An employee engages in a protected disclosure when he or she makes a formal or informal communication of information that he or she reasonably believes evidences “any violation of any law, rule, or regulation” or “gross mismanagement, a gross waste of funds, an abuse of authority, or a substantial and specific danger to public health and safety.” 5 U.S.C. § 2302(b)(8)(A). The WPA also protects disclosures that an employee reasonably believes are evidence of censorship related to research, analysis, or technical information that the employee believes is, or will cause, either a “violation of law, rule or regulation” or “gross mismanagement, a gross waste of funds, an abuse of authority, or a substantial and specific danger to public health or safety.” Pub. L. No. 112-199, sec. 110, 126 Stat. 1465 (Nov. 27, 2012). Protected disclosures include those made to a supervisor or to a person who participated in the activity that was the subject of the disclosure, as well as those made “during the normal course of duties of an employee.” Id.; Day v. Dep’t of Homeland Sec., 119 M.S.P.R. 589, 599 (2013).

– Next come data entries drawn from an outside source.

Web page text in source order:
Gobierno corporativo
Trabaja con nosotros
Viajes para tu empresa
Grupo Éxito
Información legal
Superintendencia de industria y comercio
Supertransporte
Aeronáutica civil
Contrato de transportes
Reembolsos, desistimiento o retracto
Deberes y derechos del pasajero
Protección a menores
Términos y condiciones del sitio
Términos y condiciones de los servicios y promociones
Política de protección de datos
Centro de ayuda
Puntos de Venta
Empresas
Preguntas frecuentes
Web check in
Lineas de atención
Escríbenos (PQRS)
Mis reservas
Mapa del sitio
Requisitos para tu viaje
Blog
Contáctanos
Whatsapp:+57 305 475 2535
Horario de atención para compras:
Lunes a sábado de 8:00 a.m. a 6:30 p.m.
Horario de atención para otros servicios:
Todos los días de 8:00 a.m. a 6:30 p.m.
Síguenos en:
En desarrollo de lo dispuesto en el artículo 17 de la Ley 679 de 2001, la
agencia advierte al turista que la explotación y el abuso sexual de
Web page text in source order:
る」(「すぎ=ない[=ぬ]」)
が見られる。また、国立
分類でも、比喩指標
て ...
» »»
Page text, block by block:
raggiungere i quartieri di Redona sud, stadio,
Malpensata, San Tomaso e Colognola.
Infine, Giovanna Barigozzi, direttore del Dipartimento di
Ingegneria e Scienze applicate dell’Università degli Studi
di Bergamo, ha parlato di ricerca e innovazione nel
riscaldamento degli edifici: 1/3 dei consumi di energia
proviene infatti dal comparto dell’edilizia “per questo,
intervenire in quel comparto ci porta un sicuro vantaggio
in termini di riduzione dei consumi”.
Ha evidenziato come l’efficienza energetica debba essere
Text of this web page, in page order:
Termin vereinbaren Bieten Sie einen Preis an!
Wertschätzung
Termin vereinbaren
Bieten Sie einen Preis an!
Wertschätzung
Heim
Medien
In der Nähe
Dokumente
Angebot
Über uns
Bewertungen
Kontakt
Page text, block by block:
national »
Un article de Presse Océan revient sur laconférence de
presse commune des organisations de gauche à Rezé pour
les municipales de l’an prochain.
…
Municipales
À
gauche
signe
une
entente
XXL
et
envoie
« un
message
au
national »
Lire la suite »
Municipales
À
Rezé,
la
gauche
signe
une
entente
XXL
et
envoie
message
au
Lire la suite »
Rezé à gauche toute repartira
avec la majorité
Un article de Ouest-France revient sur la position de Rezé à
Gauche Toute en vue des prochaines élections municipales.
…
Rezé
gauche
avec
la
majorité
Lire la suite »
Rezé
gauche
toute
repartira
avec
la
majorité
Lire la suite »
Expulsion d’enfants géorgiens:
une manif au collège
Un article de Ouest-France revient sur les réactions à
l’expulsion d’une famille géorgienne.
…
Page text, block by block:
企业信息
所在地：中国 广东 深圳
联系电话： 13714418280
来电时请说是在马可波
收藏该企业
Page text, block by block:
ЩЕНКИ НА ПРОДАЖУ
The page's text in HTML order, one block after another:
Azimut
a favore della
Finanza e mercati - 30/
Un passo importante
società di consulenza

The WPA defines a “disclosure” very broadly. See 5 U.S.C. § 2302(a)(2)(D) (“‘disclosure’ means a formal or informal communication or transmission”). The relevant inquiry is whether an employee “reasonably believed” that the disclosure evinces a violation of any law, rule, or regulation; gross mismanagement; gross waste of funds; abuse of authority, or; a substantial and specific danger to public health or safety. See, e.g., Miller v. Dep’t of Homeland Sec., 2009 WL 1445346 (M.S.P.B. May 4, 2009) (employee’s criticisms of new policies were protected disclosures under WPA because he reasonably believed that these policy changes would pose a substantial and specific danger to public safety).

B. Personnel Action

Under the Whistleblower Protection Act, a “personnel action” may refer to:

  1. an appointment;

  2. a promotion;
  3. an action under chapter 75 of this title or other disciplinary or corrective action;
  4. a detail, transfer, or reassignment;
  5. a reinstatement;
  6. a restoration;
  7. a reemployment;
  8. a performance evaluation under chapter 43 of this title or under title 38;
  9. a decision concerning pay, benefits, or awards, or concerning education or training if the education or training may reasonably be expected to lead to an appointment, promotion, performance evaluation, or other action described in this subparagraph;
  10. a decision to order psychiatric testing or examination;
  11. the implementation or enforcement of any nondisclosure policy, form, or agreement; and
  12. any other significant change in duties, responsibilities, or working conditions;
  13. 5 USCA § 2302(a)(2)(A). The list is comprehensive, and covers a wide swath of adverse personnel actions.

C. Contributing Factor

Under the “knowledge/timing test,” an individual may demonstrate that a protected disclosure was a contributing factor to a personnel action through circumstantial evidence, such as evidence that the official taking the personnel action knew of the whistleblowing disclosure and took the personnel action within a period of time such that a reasonable person could conclude that the disclosure was a contributing factor in the personnel action. See Atkinson v. Dep’t of State, 107 M.S.P.R. 136, 141 (2007) (citing 5 U.S.C. § 1221(e)(1)).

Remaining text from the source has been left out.